--- MATERIAL SUPPLIED Enclosed Below ---
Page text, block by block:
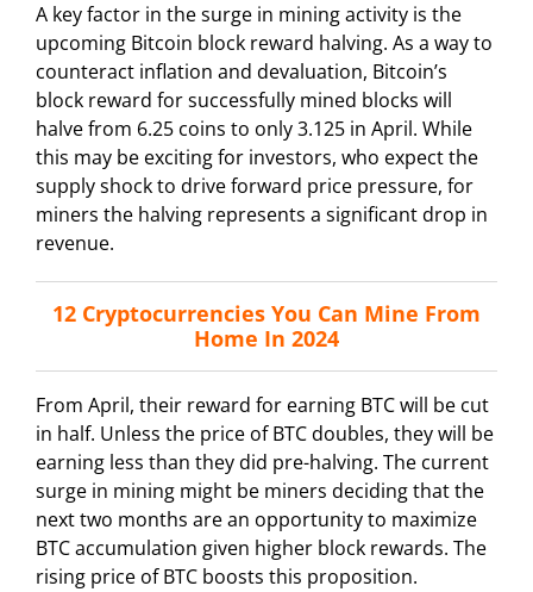
A key factor in the surge in mining activity is the
upcoming Bitcoin block reward halving. As a way to
counteract inflation and devaluation, Bitcoin’s
block reward for successfully mined blocks will
halve from 6.25 coins to only 3.125 in April. While
this may be exciting for investors, who expect the
supply shock to drive forward price pressure, for
miners the halving represents a significant drop in
revenue.
12 Cryptocurrencies You Can Mine From
Home In 2024
From April, their reward for earning BTC will be cut
in half. Unless the price of BTC doubles, they will be
earning less than they did pre-halving. The current
surge in mining might be miners deciding that the
next two months are an opportunity to maximize
BTC accumulation given higher block rewards. The
rising price of BTC boosts this proposition.
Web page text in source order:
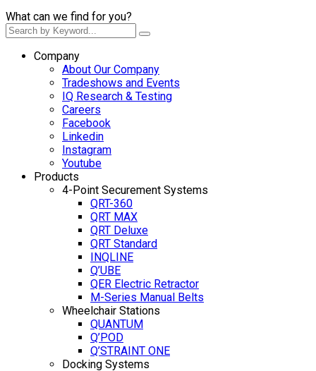
What can we find for you?
Company
About Our Company
Tradeshows and Events
IQ Research & Testing
Careers
Facebook
Linkedin
Instagram
Youtube
Products
4-Point Securement Systems
QRT-360
QRT MAX
QRT Deluxe
QRT Standard
INQLINE
Q’UBE
QER Electric Retractor
M-Series Manual Belts
Wheelchair Stations
QUANTUM
Q’POD
Q’STRAINT ONE
Docking Systems
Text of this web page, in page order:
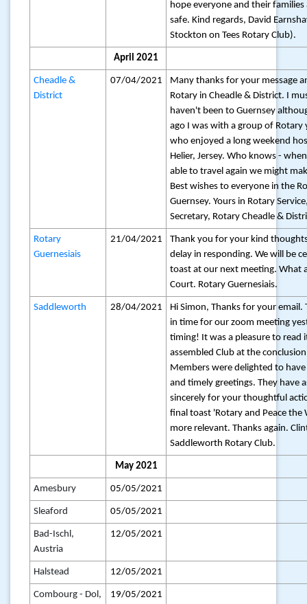
hope everyone and their families
safe. Kind regards, David
Stockton on Tees Rotary Club).
April 2021
Cheadle &
District
07/04/2021
Many thanks for your message
Rotary in Cheadle & District. I
haven't been to Guernsey
ago I was with a group of Rotary
who enjoyed a long weekend
Helier, Jersey. Who knows -
able to travel again we might
Best wishes to everyone in the
Guernsey. Yours in Rotary
Secretary, Rotary Cheadle &
Rotary
Guernesiais
21/04/2021
Thank you for your kind
delay in responding. We will be
toast at our next meeting. What
Court. Rotary Guernesiais.
Saddleworth 28/04/2021
Hi Simon, Thanks for your email.
in time for our zoom meeting
timing! It was a pleasure to read
assembled Club at the
Members were delighted to
and timely greetings. They have
sincerely for your thoughtful
final toast 'Rotary and Peace the
more relevant. Thanks again.
Saddleworth Rotary Club.
May 2021
Amesbury 05/05/2021
Sleaford 05/05/2021
Bad-Ischl,
Austria
12/05/2021
Halstead 12/05/2021
Combourg - Dol,
19/05/2021
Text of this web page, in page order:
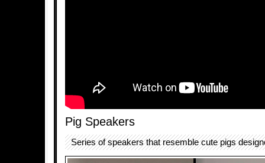
Pig Speakers
Series of speakers that resemble cute pigs
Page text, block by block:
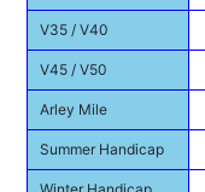
V35 / V40
V45 / V50
Arley Mile
Summer Handicap
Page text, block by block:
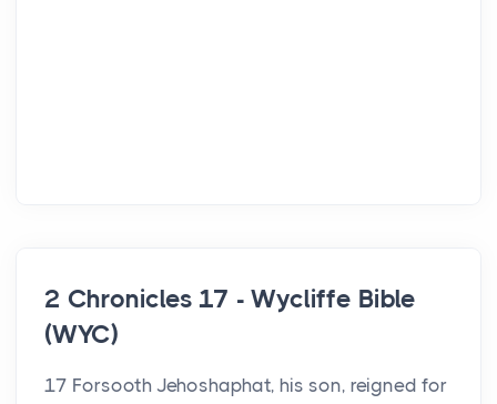
2 Chronicles 17 - Wycliffe Bible
(WYC)
17 Forsooth Jehoshaphat, his son, reigned for
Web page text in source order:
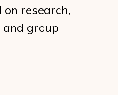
--- End of Enclosed MATERIAL SUPPLIED ---
Take each line above that holds the string "Rotary" and copy it.

Stockton on Tees Rotary Club).
Rotary in Cheadle & District. I
ago I was with a group of Rotary
Guernsey. Yours in Rotary
Secretary, Rotary Cheadle &
Rotary
Court. Rotary Guernesiais.
final toast 'Rotary and Peace the
Saddleworth Rotary Club.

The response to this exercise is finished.